GLD Vacancies

Give councils power to level up and improve local public services, thinktank urges

Consistent and long-term funding is crucial for improving long-term public service provision, and the Government should introduce new civil service training to teach the form and function of local government to tackle Whitehall’s lack of understanding of local Government, Localis has said.

Writing in a report published on Wednesday (5 July), the independent think tank argued that England's councils will need to innovate and collaborate if they are to address the capacity gap that threatens their ability to fulfil the Government's dozen levelling-up missions.

The report, which centred around the findings of seven round tables held with senior council directors across England, noted that the Levelling Up White Paper and its subsequent legislative offspring have "monopolised" most of local Government's attention in 2022.

It added: "National political uncertainty and a stubbornly ongoing cost-of-living crisis have set the agenda for the duration of the current political and parliamentary cycle.

"In 2023, this has left our place-leaders with the unenviable task of maintaining social cohesion and ensuring economic stability at the local level during a time of national and international socio-economic turmoil."

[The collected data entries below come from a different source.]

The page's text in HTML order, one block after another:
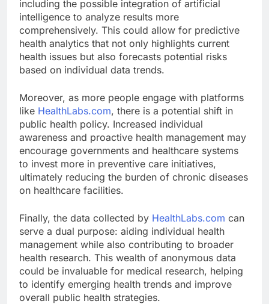
including the possible integration of artificial
intelligence to analyze results more
comprehensively. This could allow for predictive
health analytics that not only highlights current
health issues but also forecasts potential risks
based on individual data trends.
Moreover, as more people engage with platforms
like HealthLabs.com, there is a potential shift in
public health policy. Increased individual
awareness and proactive health management may
encourage governments and healthcare systems
to invest more in preventive care initiatives,
ultimately reducing the burden of chronic diseases
on healthcare facilities.
Finally, the data collected by HealthLabs.com can
serve a dual purpose: aiding individual health
management while also contributing to broader
health research. This wealth of anonymous data
could be invaluable for medical research, helping
to identify emerging health trends and improve
overall public health strategies.
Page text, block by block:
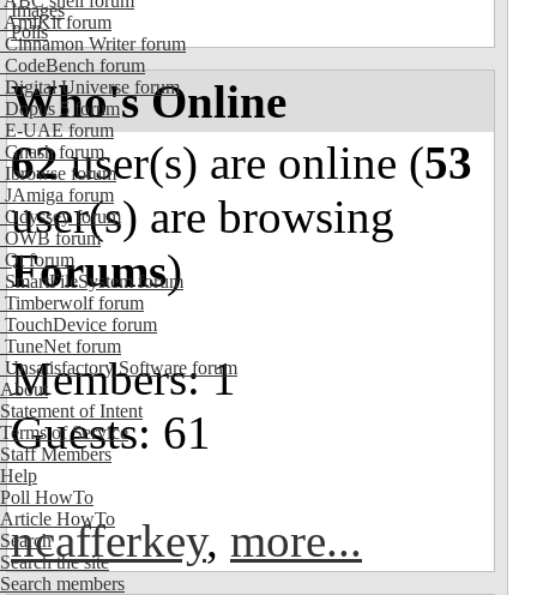
AmiKit forum
Cinnamon Writer forum
CodeBench forum
Digital Universe forum
Dopus 5 forum
E-UAE forum
Gnash forum
Ibrowse forum
JAmiga forum
Odyssey forum
OWB forum
Qt forum
SmartFileSystem forum
Timberwolf forum
TouchDevice forum
TuneNet forum
Unsatisfactory Software forum
About
Statement of Intent
Terms of Service
Staff Members
Help
Poll HowTo
Article HowTo
Search
Search the site
Search members
Images
Polls
Who's Online
62user(s) are online (53
user(s) are browsing
Forums)
Members: 1
Guests: 61
ncafferkey, more...
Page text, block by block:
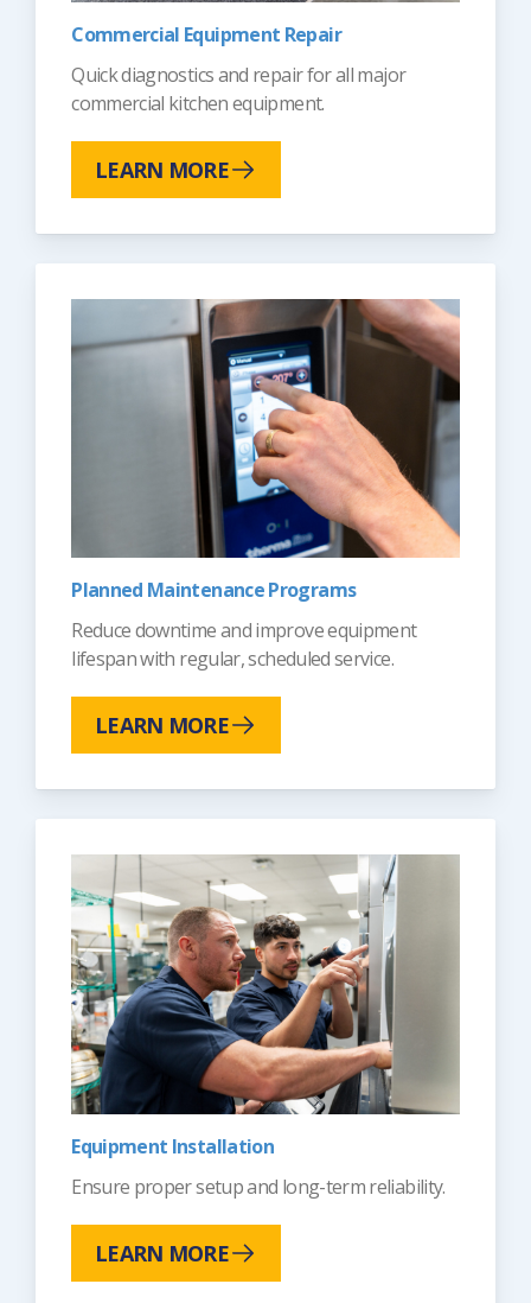
Commercial Equipment Repair
Quick diagnostics and repair for all major
commercial kitchen equipment.
LEARN MORE
Planned Maintenance Programs
Reduce downtime and improve equipment
lifespan with regular, scheduled service.
LEARN MORE
Equipment Installation
Ensure proper setup and long-term reliability.
LEARN MORE
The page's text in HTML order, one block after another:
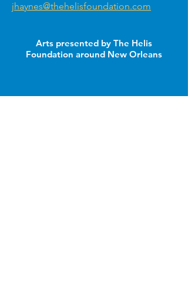
jhaynes@thehelisfoundation.com
Arts presented by The Helis
Foundation around New Orleans
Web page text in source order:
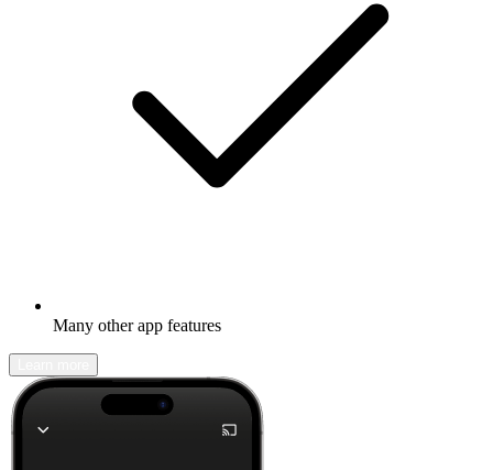
Many other app features
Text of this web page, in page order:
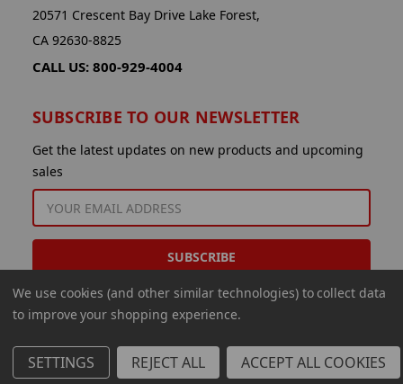
20571 Crescent Bay Drive Lake Forest,
CA 92630-8825
CALL US: 800-929-4004
SUBSCRIBE TO OUR NEWSLETTER
Get the latest updates on new products and upcoming
sales
ADDRESS
© 2026 Aminco International USA Inc.
We use cookies (and other similar technologies) to collect data
to improve your shopping experience.
SETTINGS REJECT ALL ACCEPT ALL COOKIES
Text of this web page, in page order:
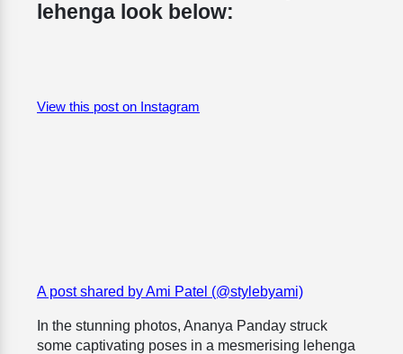
lehenga look below:
View this post on Instagram
A post shared by Ami Patel (@stylebyami)
In the stunning photos, Ananya Panday struck
some captivating poses in a mesmerising lehenga
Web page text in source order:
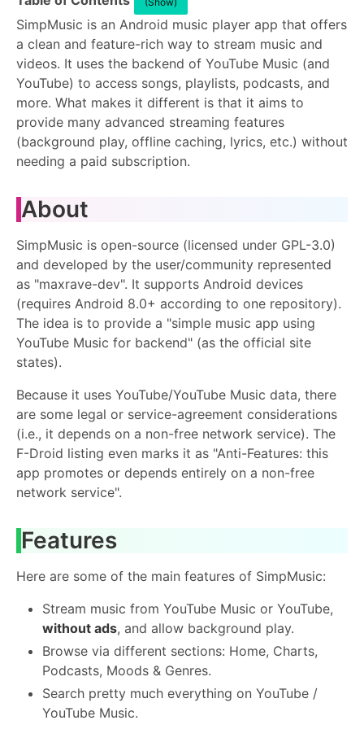
SimpMusic is an Android music player app that offers
a clean and feature-rich way to stream music and
videos. It uses the backend of YouTube Music (and
YouTube) to access songs, playlists, podcasts, and
more. What makes it different is that it aims to
provide many advanced streaming features
(background play, offline caching, lyrics, etc.) without
needing a paid subscription.
About
SimpMusic is open-source (licensed under GPL-3.0)
and developed by the user/community represented
as "maxrave-dev". It supports Android devices
(requires Android 8.0+ according to one repository).
The idea is to provide a "simple music app using
YouTube Music for backend" (as the official site
states).
Because it uses YouTube/YouTube Music data, there
are some legal or service-agreement considerations
(i.e., it depends on a non-free network service). The
F-Droid listing even marks it as "Anti-Features: this
app promotes or depends entirely on a non-free
network service".
Features
Here are some of the main features of SimpMusic:
Stream music from YouTube Music or YouTube,
without ads, and allow background play.
Browse via different sections: Home, Charts,
Podcasts, Moods & Genres.
Search pretty much everything on YouTube /
YouTube Music.
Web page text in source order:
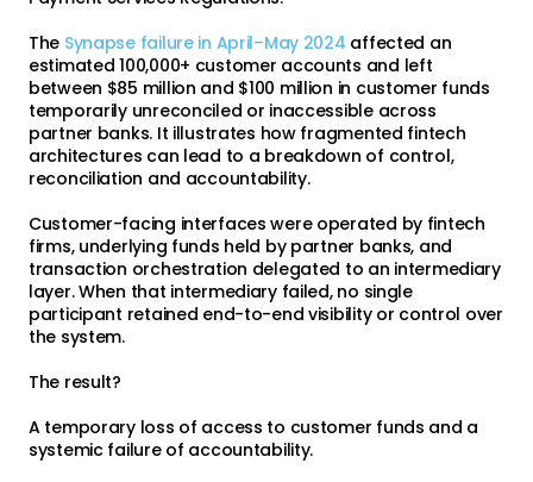
The Synapse failure in April–May 2024 affected an
estimated 100,000+ customer accounts and left
between $85 million and $100 million in customer funds
temporarily unreconciled or inaccessible across
partner banks. It illustrates how fragmented fintech
architectures can lead to a breakdown of control,
reconciliation and accountability.
Customer-facing interfaces were operated by fintech
firms, underlying funds held by partner banks, and
transaction orchestration delegated to an intermediary
layer. When that intermediary failed, no single
participant retained end-to-end visibility or control over
the system.
The result?
A temporary loss of access to customer funds and a
systemic failure of accountability.
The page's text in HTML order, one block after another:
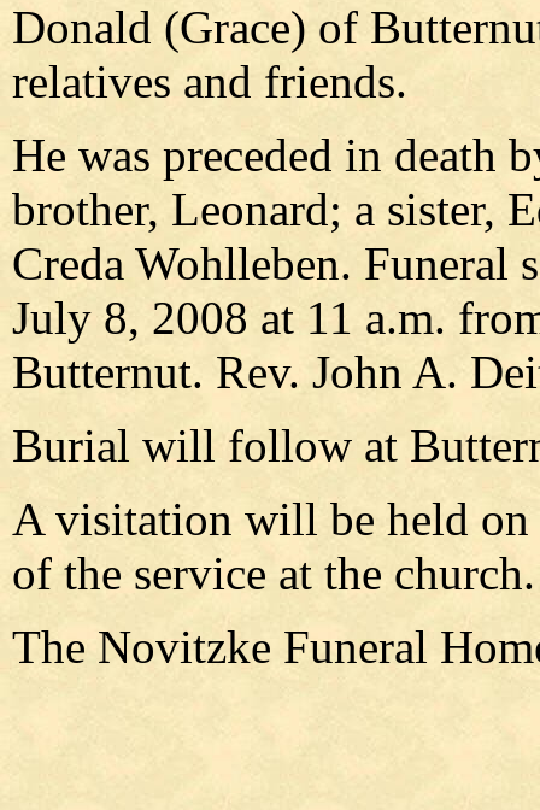
Donald (Grace) of
relatives and friends.
He was preceded in death
brother, Leonard; a sister,
Creda Wohlleben. Funeral
July 8, 2008 at 11 a.m.
Butternut. Rev. John A.
Burial will follow at
A visitation will be held
of the service at the church.
The Novitzke Funeral

The report went on to give an overview of the key challenges in neighbourhood service delivery and then listed the following key principles needed for a modern public service integration agenda:

  • Reliable, consistent and long-term funding.
  • A holistic understanding of public services and their interconnected nature.
  • Trust between levels and tiers of Government.
  • Deep internal insight into and understanding of performance data, shared across boundaries and between tiers.
  • External audit that is based on outcomes, not outputs, considering the totality of local circumstances
  • An integrated, systems-based approach to provision which focuses on upstream prevention and user outcomes.
  • Partnership frameworks based on long-term strategic goals which maximise local value.

To bring local public service delivery closer into line with the key principles it laid out, Localis recommended that councils have revenue support for their neighbourhood service provision combined with money currently allocated through capital pots into a single placemaking budget.

On this point, it said: "Although funding has lifted in recent years, additional revenue support for local government in delivering neighbourhood services is required to uplift capacity, after a decade of an increasing consolidation of council resources solely into the provision of social care."

It called for funding for levelling up to be included in the placemaking budget instead of through capital competitions, which the report stated "are widely agreed to be inefficient and ineffective".

The report also recommended that devolution deals should include provisions to fund both the delivery of neighbourhood services and the capacity of councils to strategically coordinate provision across service lines to prioritise upstream prevention.

In addition, it recommended that the intended role and purpose of the Office for Local Government (Oflog) should be clarified and broadened from a reductive focus on data.

"Central government must clearly articulate the goals of performance audit, particularly when policy goals such as value for money, delivering public value, or boosting economic development appear to be in conflict", the report noted.

"The purpose and goals of OFLOG should be clarified and designed to prevent an oversimplification of local governance, ensuring that its role aligns with the broader of objectives of public service delivery and the levelling up missions."

Finally, it recommended that civil service training for policy professionals should include a core element focusing on the form and function of local government.

This recommendation came in light of a "widely shared sentiment" that staff in central government departments do not fully understand the structure or the extent of local government functions, nor the capacity councils have to exercise these functions, the report said.

It added: "This situation is exacerbated by the plethora of departmental initiatives with a local delivery element, which can and often do overlap with and contradict each other."

Commenting on the findings, Localis' chief executive, Jonathan Werran, said: "In Levelling Up, the clear linkage between performing the basics of neighbourhood services brilliantly, and creating the conditions for strong communities from which to build the foundation of a strong local economy and a prosperous and unified nation has been a helpful flarepath."

He noted that Localis "heard an open and palpable desire" from place leaders to continue to innovate to deliver responsive neighbourhood services.

"Allied to this is the pursuit of excellence in local Government's more adroit use of data analysis and its longstanding mature approach to partnership working across the private and voluntary sectors – as well as leveraging the early benefits of the Integrated Care Systems for population health.

"If public service reform is best served through place-based approaches, an effective neighbourhood public service integration platform offers the promise of more gain for less pain."